Data curation usually involves a thoughtful source strategy; data cleaning and normalization; enrichment; and mixture design. Source Strategy
Source strategy may include pulling data from multiple sources, such as:
- Authoritative corpora: guidelines — CDC, WHO, USP, NICE — textbooks/handbooks; drug labels — FDA SPL — clinical trial registries; PubMed abstracts + OA full text; medical device IFUs; payer rules; billing guides.
- Practice-proximal text: de-identified clinical notes/SOAP notes; patient education handouts; discharge instructions; call-center scripts; payer denials/appeals — de-ID! — care pathways; order sets.
- Structured knowledge: ontologies and code sets — SNOMED CT, ICD-10/11, CPT/HCPCS, RxNorm, LOINC, MeSH, UMLS — and their mappings.
- Operations and policy: HIPAA/Part 11/GxP docs, insurer policies, hospital policies — useful for agent behavior and compliance reasoning.

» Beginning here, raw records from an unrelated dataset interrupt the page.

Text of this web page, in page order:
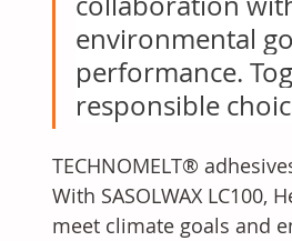
environmental
performance.
responsible
TECHNOMELT®
With SASOLWAX
meet climate goals and
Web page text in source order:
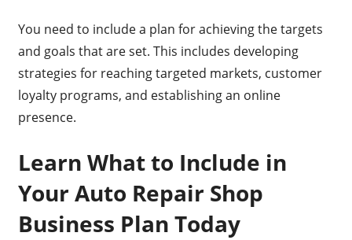
You need to include a plan for achieving the targets
and goals that are set. This includes developing
strategies for reaching targeted markets, customer
loyalty programs, and establishing an online
presence.
Learn What to Include in
Your Auto Repair Shop
Business Plan Today
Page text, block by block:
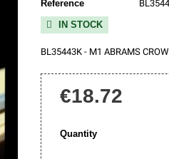
Reference
 IN STOCK
BL35443K - M1 ABRAMS
€18.72
Quantity
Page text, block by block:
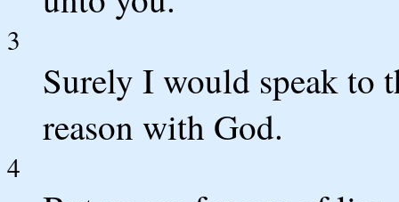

- Multimodal text anchors: radiology report templates; pathology synoptic reports; EHR UI text — de-ID — device readouts; for VLMs, keep captions and alignments.

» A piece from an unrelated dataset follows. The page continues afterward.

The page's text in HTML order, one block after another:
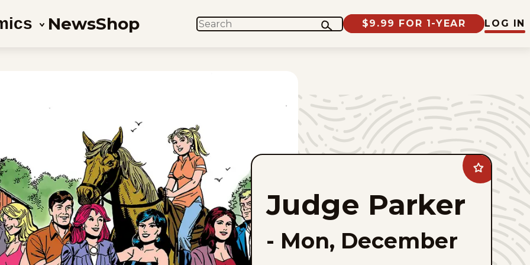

- Diversity/coverage: multilingual — ES/FR/DE/zh — global guidelines; consumer-grade content such as MedlinePlus for layperson alignment.
- Synthetic but verified: teacher-generated Q&A; synthetic dialogues with AI Patients gated by AI Judge filters — keep the synthetic ratio bounded and traceable.
During cleaning and normalization, the goal is to:
- Remove boilerplate: fix Unicode, normalize punctuation; collapse templates and navigation fluff.
- Language and script checks: drop off-language text or route to the right bucket.
- Remove duplicates: use simhash/MinHash/LSH at the chunk and document levels; also de-duplicate paraphrases by an embedding-similarity threshold.
- Filter length and perplexity: remove ultra-short, gibberish, and very high-perplexity spans; cap pathological repetition.
- Filter toxic/safety information: strip misleading cures, anti-vax spam, dosage-hallucination patterns; keep a “do-not-train” blacklist of proven unsafe snippets.
With data enrichment, we mainly want to:
- Use weak supervision: distantly label spans — drugs, labs, diagnoses — via RxNorm/LOINC/SNOMED dictionaries; attach codes as side channels for multitask pre-training.
- Add section headers and discourse: tag HPI/ROS/Plan/Impression; Indication/Contraindication; and so on — this improves structure learning.
- Maintain citation and claim links: for guideline or abstract text, preserve references — useful for later retrieval-augmented setups.
- Add metadata tags: effective dates, guideline versions, trial phases — allow time-aware sampling and evaluation.
Finally, with mixture design, we need to:
- Define buckets: Guidelines; Trials; OA papers; Clinical notes — de-ID — Patient education; Ops/Policy; Lay content; Synthetic.
- Set target ratios: for example, 20% guidelines/labels; 25% clinical notes; 20% PubMed OA; 10% trials; 10% patient ed; 5% ops/policy; 10% synthetic — tune empirically.
- Curriculum: start with clean/simple expository text → progress to notes/dialogues → end with harder edge cases. Optionally use a UL2-style span-corruption mix.
- Hard-example up-weighting: dose/duration instructions; med-med interactions; risk/benefit sections; rare diseases — maintain caps to prevent overfitting.
- Long-context shards: preserve entire reports or multi-note episodes to teach cross-section reasoning.